Stored items from a collection:
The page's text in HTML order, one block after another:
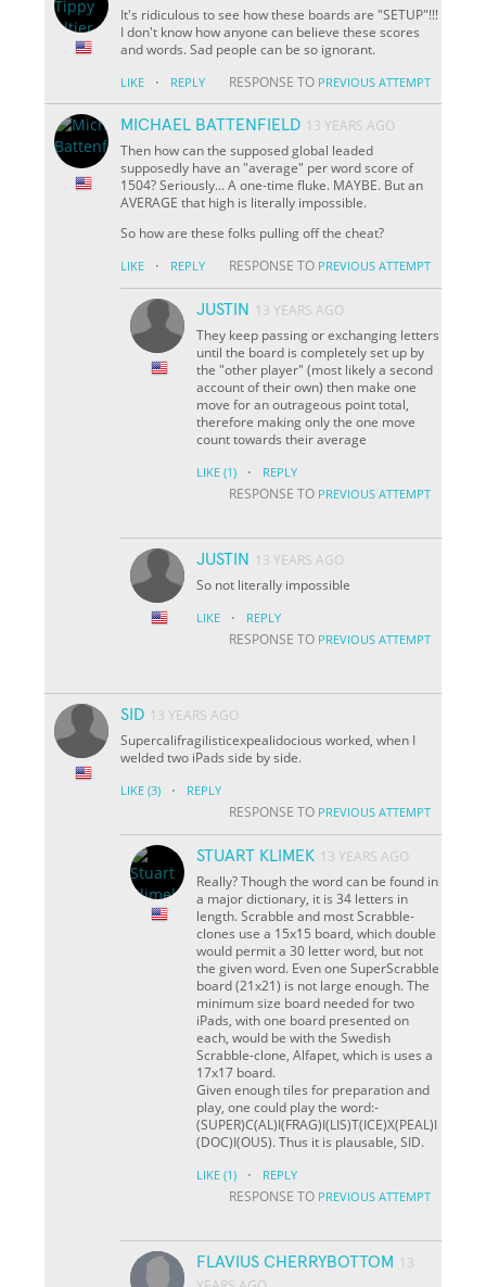
It's ridiculous to see how these boards are "SETUP"!!!
I don't know how anyone can believe these scores
and words. Sad people can be so ignorant.
LIKE · REPLY RESPONSE TO PREVIOUS ATTEMPT
MICHAEL BATTENFIELD 13 YEARS AGO
Then how can the supposed global leaded
supposedly have an "average" per word score of
1504? Seriously... A one-time fluke. MAYBE. But an
AVERAGE that high is literally impossible.
So how are these folks pulling off the cheat?
LIKE · REPLY RESPONSE TO PREVIOUS ATTEMPT
JUSTIN
13 YEARS AGO
They keep passing or exchanging letters
until the board is completely set up by
the "other player" (most likely a second
account of their own) then make one
move for an outrageous point total,
therefore making only the one move
count towards their average
LIKE (1) · REPLY
RESPONSE TO PREVIOUS ATTEMPT
JUSTIN
13 YEARS AGO
So not literally impossible
LIKE · REPLY
RESPONSE TO PREVIOUS ATTEMPT
SID 13 YEARS AGO
Supercalifragilisticexpealidocious worked, when I
welded two iPads side by side.
LIKE (3) · REPLY
RESPONSE TO PREVIOUS ATTEMPT
STUART KLIMEK 13 YEARS AGO
Really? Though the word can be found in
a major dictionary, it is 34 letters in
length. Scrabble and most Scrabble-
clones use a 15x15 board, which double
would permit a 30 letter word, but not
the given word. Even one SuperScrabble
board (21x21) is not large enough. The
minimum size board needed for two
iPads, with one board presented on
each, would be with the Swedish
Scrabble-clone, Alfapet, which is uses a
17x17 board.
Given enough tiles for preparation and
play, one could play the word:-
(SUPER)C(AL)I(FRAG)I(LIS)T(ICE)X(PEAL)I
(DOC)I(OUS). Thus it is plausable, SID.
LIKE (1) · REPLY
RESPONSE TO PREVIOUS ATTEMPT
FLAVIUS CHERRYBOTTOM 13
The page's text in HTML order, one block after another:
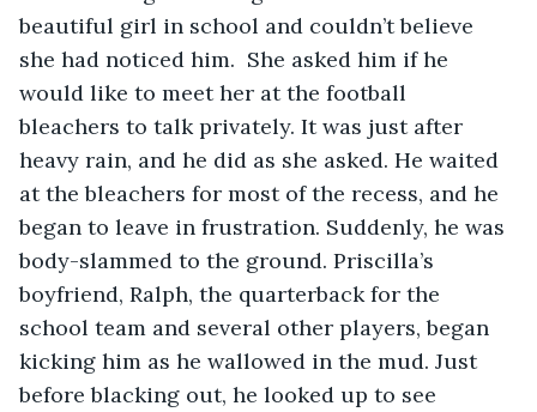
beautiful girl in school and couldn’t believe
she had noticed him.  She asked him if he
would like to meet her at the football
bleachers to talk privately. It was just after
heavy rain, and he did as she asked. He waited
at the bleachers for most of the recess, and he
began to leave in frustration. Suddenly, he was
body-slammed to the ground. Priscilla’s
boyfriend, Ralph, the quarterback for the
school team and several other players, began
kicking him as he wallowed in the mud. Just
before blacking out, he looked up to see
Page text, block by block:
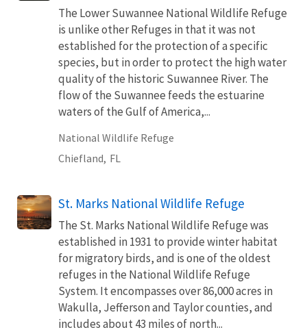
The Lower Suwannee National Wildlife Refuge
is unlike other Refuges in that it was not
established for the protection of a specific
species, but in order to protect the high water
quality of the historic Suwannee River. The
flow of the Suwannee feeds the estuarine
waters of the Gulf of America,...
National Wildlife Refuge
Chiefland, FL
St. Marks National Wildlife Refuge
The St. Marks National Wildlife Refuge was
established in 1931 to provide winter habitat
for migratory birds, and is one of the oldest
refuges in the National Wildlife Refuge
System. It encompasses over 86,000 acres in
Wakulla, Jefferson and Taylor counties, and
includes about 43 miles of north...

* [About this task]
Starting with the first line of the records above and stopping after the line containing "heavy rain, and", repeat every line exactly and leave out the pictures.

* [Worked solution]
The page's text in HTML order, one block after another:
It's ridiculous to see how these boards are "SETUP"!!!
I don't know how anyone can believe these scores
and words. Sad people can be so ignorant.
LIKE · REPLY RESPONSE TO PREVIOUS ATTEMPT
MICHAEL BATTENFIELD 13 YEARS AGO
Then how can the supposed global leaded
supposedly have an "average" per word score of
1504? Seriously... A one-time fluke. MAYBE. But an
AVERAGE that high is literally impossible.
So how are these folks pulling off the cheat?
LIKE · REPLY RESPONSE TO PREVIOUS ATTEMPT
JUSTIN
13 YEARS AGO
They keep passing or exchanging letters
until the board is completely set up by
the "other player" (most likely a second
account of their own) then make one
move for an outrageous point total,
therefore making only the one move
count towards their average
LIKE (1) · REPLY
RESPONSE TO PREVIOUS ATTEMPT
JUSTIN
13 YEARS AGO
So not literally impossible
LIKE · REPLY
RESPONSE TO PREVIOUS ATTEMPT
SID 13 YEARS AGO
Supercalifragilisticexpealidocious worked, when I
welded two iPads side by side.
LIKE (3) · REPLY
RESPONSE TO PREVIOUS ATTEMPT
STUART KLIMEK 13 YEARS AGO
Really? Though the word can be found in
a major dictionary, it is 34 letters in
length. Scrabble and most Scrabble-
clones use a 15x15 board, which double
would permit a 30 letter word, but not
the given word. Even one SuperScrabble
board (21x21) is not large enough. The
minimum size board needed for two
iPads, with one board presented on
each, would be with the Swedish
Scrabble-clone, Alfapet, which is uses a
17x17 board.
Given enough tiles for preparation and
play, one could play the word:-
(SUPER)C(AL)I(FRAG)I(LIS)T(ICE)X(PEAL)I
(DOC)I(OUS). Thus it is plausable, SID.
LIKE (1) · REPLY
RESPONSE TO PREVIOUS ATTEMPT
FLAVIUS CHERRYBOTTOM 13
The page's text in HTML order, one block after another:
beautiful girl in school and couldn’t believe
she had noticed him.  She asked him if he
would like to meet her at the football
bleachers to talk privately. It was just after
heavy rain, and he did as she asked. He waited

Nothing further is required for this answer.